Introduction

Sleep-disordered breathing (SDB) is an upper airway dysfunction that occurs during sleep and is characterized by snoring and/or a greater respiratory effort caused by increased upper airway resistance and pharyngeal collapsibility [1].

Obstructive sleep apnea (OSA) is the most severe clinical type of SDB, and the most common cause of OSA is adenotonsillar hypertrophy, though other anatomical and neuromuscular factors such as craniofacial dysmorphism, obesity, and hypotonic neuromuscular disease are also involved [2, 3].

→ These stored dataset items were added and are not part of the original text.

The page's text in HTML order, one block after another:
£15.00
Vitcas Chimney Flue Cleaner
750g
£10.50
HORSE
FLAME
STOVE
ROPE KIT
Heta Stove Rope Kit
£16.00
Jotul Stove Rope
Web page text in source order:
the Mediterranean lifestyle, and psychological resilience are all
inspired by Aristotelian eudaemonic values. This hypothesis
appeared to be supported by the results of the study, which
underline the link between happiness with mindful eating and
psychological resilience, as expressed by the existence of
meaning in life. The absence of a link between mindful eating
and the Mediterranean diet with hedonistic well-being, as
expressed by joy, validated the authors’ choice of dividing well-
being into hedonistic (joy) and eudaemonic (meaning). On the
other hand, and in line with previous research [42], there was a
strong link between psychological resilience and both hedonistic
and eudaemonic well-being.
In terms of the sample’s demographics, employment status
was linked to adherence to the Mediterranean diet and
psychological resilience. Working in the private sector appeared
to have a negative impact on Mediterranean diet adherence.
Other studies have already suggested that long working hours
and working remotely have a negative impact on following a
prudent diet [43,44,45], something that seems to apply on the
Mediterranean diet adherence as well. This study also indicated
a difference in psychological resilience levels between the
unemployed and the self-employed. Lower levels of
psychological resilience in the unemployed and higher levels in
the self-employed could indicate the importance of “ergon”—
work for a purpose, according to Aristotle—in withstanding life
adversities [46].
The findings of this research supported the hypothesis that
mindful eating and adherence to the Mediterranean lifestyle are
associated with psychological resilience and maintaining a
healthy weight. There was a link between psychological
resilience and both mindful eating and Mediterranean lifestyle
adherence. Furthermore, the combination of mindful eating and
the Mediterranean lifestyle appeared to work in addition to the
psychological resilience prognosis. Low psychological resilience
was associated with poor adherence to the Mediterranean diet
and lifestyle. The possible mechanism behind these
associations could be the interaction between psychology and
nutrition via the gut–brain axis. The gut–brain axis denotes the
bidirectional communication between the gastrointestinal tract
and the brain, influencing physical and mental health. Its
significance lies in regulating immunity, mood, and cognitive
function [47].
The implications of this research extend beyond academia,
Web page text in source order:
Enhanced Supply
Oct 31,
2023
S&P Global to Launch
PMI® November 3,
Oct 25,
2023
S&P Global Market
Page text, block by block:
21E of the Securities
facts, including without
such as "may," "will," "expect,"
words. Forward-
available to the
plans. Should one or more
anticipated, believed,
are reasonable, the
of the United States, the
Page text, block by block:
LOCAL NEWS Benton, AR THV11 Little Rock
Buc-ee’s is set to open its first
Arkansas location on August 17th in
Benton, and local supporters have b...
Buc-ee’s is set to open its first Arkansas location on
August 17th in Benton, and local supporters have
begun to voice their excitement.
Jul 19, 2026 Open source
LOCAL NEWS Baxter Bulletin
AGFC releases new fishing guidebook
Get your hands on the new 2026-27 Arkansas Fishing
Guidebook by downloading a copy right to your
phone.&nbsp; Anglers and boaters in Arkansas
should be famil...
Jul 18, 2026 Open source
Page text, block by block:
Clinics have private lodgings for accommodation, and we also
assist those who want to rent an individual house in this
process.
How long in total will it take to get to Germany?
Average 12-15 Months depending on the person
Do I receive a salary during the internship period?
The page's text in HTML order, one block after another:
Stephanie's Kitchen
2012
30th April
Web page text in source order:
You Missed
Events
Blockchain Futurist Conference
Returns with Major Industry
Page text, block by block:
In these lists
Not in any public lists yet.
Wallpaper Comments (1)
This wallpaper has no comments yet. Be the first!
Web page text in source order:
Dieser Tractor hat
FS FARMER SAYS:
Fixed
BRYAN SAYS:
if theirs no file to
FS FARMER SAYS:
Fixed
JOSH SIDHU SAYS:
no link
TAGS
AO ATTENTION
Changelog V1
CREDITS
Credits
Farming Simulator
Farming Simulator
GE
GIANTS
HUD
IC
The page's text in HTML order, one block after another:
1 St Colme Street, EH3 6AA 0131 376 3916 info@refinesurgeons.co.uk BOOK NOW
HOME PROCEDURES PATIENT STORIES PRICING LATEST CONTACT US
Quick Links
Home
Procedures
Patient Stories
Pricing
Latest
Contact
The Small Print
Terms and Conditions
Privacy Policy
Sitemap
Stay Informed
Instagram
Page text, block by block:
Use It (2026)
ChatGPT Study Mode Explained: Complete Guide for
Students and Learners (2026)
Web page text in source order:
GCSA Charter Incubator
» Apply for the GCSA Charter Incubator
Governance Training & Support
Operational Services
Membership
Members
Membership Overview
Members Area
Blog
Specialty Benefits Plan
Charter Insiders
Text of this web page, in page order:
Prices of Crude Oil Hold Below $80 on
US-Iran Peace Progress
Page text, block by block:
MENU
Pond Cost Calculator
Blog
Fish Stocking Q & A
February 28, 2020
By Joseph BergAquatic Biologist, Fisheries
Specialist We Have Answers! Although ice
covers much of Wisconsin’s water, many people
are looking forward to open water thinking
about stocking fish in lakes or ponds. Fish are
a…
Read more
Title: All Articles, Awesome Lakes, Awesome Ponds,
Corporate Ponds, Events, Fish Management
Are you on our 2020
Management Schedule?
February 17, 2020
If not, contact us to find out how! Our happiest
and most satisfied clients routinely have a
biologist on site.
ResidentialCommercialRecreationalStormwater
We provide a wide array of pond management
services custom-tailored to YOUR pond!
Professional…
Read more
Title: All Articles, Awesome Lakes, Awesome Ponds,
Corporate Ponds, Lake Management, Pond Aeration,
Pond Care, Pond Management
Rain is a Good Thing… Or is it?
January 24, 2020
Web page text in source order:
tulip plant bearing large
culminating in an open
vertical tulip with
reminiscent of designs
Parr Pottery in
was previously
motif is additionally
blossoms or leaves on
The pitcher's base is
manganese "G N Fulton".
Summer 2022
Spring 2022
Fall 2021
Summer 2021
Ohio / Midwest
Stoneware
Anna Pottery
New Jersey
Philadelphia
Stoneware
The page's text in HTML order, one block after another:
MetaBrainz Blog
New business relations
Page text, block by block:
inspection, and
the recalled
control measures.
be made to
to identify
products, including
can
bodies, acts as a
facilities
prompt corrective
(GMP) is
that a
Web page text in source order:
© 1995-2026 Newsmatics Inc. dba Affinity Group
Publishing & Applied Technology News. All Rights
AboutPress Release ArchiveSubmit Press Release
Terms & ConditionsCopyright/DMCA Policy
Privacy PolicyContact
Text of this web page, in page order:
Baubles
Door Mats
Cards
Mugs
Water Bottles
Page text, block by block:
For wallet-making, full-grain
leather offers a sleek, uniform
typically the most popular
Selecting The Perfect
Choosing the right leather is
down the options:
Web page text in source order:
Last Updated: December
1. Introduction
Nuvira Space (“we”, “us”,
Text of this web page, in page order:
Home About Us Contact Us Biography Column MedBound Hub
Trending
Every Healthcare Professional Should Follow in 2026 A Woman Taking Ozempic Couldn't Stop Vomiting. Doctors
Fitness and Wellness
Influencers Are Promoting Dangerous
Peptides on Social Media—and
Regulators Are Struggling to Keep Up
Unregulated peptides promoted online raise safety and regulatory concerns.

The multidisciplinary therapeutic approach to OSA is based on adenotonsillectomy, orthodontic and medical treatments, weight loss, and non-invasive ventilation [1, 4, 5]. Treatment interventions are applied in a stepwise fashion until the complete resolution of SDB is achieved. Different treatment modalities are often combined depending on the severity and underlying conditions predisposing to upper airway obstruction during sleep [1, 4, 5]. Oral breathing and lip hypotonia, which are peculiar characteristics of children with OSA, increase nasal resistance and are associated with malposition of the tongue, thereby exacerbating the impaired development and further hampering the growth of the maxilla and mandible [68]. Persistence of oral breathing during sleep directly affects the position and strength of the tongue as well as that of the orofacial muscles, thereby causing abnormal airway development and SDB [8]. Myofunctional re-education is performed to avoid this evolution and may prove useful as a means of restoring a correct stomatognathic function and of treating OSA associated with other treatments so as to avoid residual OSA [9, 10].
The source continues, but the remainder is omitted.